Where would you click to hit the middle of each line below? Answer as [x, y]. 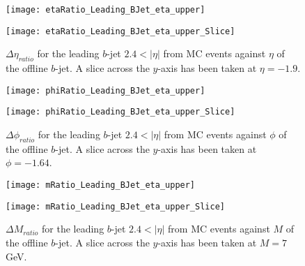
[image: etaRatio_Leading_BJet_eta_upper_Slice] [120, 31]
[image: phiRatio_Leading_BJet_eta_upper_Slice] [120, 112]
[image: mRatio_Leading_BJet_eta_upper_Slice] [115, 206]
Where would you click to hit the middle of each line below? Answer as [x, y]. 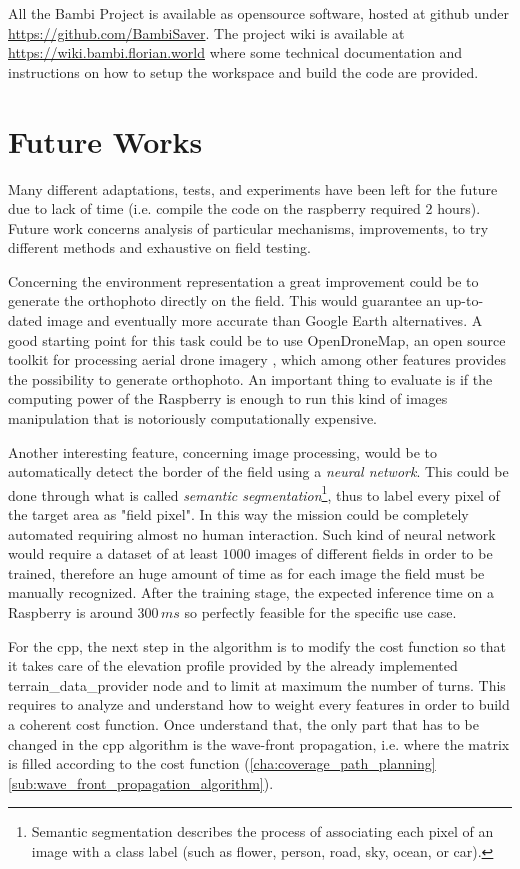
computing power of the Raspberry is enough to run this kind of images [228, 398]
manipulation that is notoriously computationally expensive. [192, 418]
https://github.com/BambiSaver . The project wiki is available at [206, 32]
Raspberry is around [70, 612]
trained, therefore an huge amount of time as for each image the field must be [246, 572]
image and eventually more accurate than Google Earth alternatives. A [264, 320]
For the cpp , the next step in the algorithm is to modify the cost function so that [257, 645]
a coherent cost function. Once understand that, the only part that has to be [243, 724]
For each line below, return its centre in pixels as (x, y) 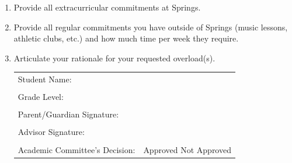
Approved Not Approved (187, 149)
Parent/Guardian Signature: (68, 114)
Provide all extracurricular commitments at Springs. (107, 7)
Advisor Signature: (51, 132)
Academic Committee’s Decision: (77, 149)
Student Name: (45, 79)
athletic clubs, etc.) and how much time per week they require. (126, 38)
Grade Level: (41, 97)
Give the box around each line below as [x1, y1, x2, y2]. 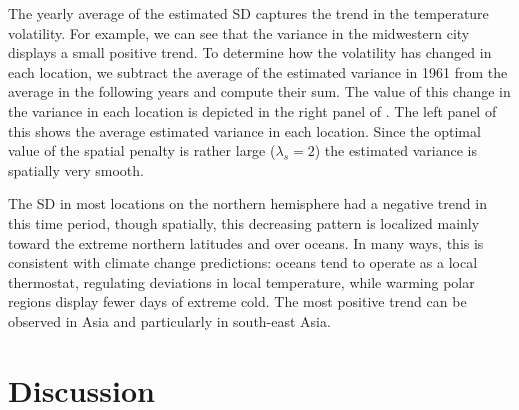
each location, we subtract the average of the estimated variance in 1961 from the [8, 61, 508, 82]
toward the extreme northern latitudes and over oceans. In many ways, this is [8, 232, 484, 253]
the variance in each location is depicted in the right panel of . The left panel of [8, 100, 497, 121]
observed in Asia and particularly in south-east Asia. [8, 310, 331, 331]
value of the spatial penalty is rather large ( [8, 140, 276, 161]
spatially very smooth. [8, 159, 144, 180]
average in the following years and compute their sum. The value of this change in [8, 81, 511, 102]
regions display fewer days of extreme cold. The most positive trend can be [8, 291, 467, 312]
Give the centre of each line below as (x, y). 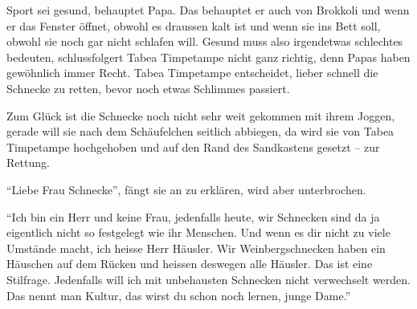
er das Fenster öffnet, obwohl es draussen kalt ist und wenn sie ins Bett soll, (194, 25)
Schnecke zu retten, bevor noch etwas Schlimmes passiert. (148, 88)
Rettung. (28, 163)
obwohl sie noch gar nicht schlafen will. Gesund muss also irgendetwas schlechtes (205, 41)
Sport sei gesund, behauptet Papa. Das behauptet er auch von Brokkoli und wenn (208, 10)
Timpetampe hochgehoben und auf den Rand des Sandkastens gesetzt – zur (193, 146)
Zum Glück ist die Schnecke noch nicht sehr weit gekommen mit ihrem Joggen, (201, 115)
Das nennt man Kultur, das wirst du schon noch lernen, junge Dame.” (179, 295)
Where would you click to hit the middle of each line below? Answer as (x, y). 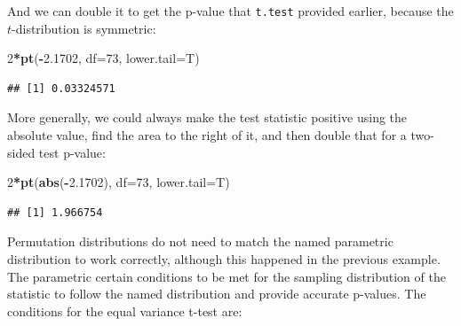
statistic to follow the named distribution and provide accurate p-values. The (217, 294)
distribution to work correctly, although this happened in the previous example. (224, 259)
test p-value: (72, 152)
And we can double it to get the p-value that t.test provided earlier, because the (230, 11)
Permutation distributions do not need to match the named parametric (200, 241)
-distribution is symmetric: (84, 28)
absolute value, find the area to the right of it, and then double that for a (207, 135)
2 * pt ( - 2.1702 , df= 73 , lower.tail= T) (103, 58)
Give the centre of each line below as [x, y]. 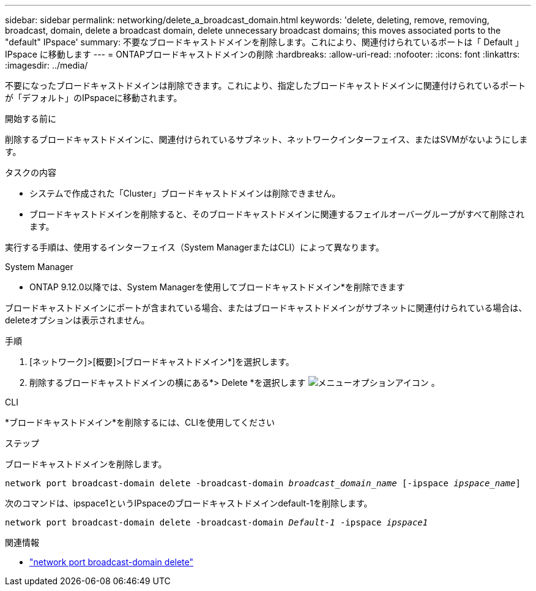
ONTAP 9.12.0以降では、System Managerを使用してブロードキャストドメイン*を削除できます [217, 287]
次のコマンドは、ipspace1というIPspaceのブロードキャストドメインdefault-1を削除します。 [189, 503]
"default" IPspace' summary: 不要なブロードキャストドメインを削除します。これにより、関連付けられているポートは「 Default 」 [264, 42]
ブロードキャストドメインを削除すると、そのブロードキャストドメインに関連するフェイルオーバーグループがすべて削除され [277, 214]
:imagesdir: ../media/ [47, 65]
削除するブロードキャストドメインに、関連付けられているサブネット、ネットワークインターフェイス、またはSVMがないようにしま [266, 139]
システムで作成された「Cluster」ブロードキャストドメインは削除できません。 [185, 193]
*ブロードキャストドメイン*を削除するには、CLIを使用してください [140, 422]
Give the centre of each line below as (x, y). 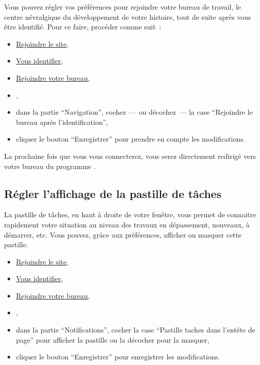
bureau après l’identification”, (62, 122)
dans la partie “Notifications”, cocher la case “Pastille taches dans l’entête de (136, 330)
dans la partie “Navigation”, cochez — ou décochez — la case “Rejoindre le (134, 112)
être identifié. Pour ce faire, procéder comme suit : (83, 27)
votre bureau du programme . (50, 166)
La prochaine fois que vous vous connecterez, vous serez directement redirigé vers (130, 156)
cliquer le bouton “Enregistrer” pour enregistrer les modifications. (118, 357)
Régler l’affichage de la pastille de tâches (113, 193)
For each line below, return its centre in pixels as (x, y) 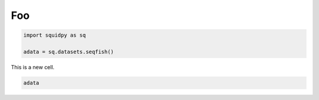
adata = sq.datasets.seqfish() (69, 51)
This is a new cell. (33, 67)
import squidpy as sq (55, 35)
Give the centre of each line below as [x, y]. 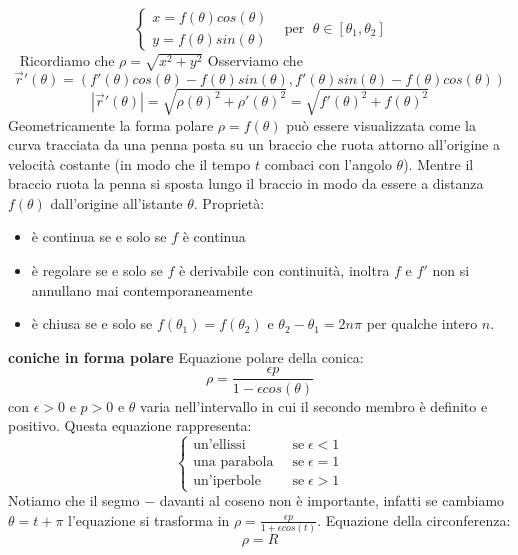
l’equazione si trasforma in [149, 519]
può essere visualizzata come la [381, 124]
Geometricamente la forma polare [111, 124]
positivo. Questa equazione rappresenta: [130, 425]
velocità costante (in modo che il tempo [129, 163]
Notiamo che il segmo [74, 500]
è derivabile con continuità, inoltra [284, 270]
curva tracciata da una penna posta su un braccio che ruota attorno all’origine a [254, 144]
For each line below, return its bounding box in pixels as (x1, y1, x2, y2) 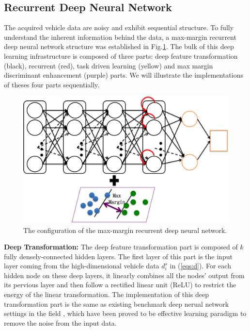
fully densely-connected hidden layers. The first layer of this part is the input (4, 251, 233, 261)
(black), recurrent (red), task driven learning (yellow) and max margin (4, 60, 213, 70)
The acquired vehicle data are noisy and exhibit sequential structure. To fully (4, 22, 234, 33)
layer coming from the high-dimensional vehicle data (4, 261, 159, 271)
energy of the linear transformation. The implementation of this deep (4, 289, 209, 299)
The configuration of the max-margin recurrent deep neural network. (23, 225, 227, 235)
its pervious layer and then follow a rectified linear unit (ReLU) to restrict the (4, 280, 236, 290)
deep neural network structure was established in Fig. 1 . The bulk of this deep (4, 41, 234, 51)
######
**ASSIGNED TASK:**
Every line in the records above that contains the word "dans" is to be copied out.

**WRITTEN RESPONSE:**
dans la partie “Notifications”, cocher la case “Pastille taches dans l’entête de (136, 330)
dans la partie “Navigation”, cochez — ou décochez — la case “Rejoindre le (134, 112)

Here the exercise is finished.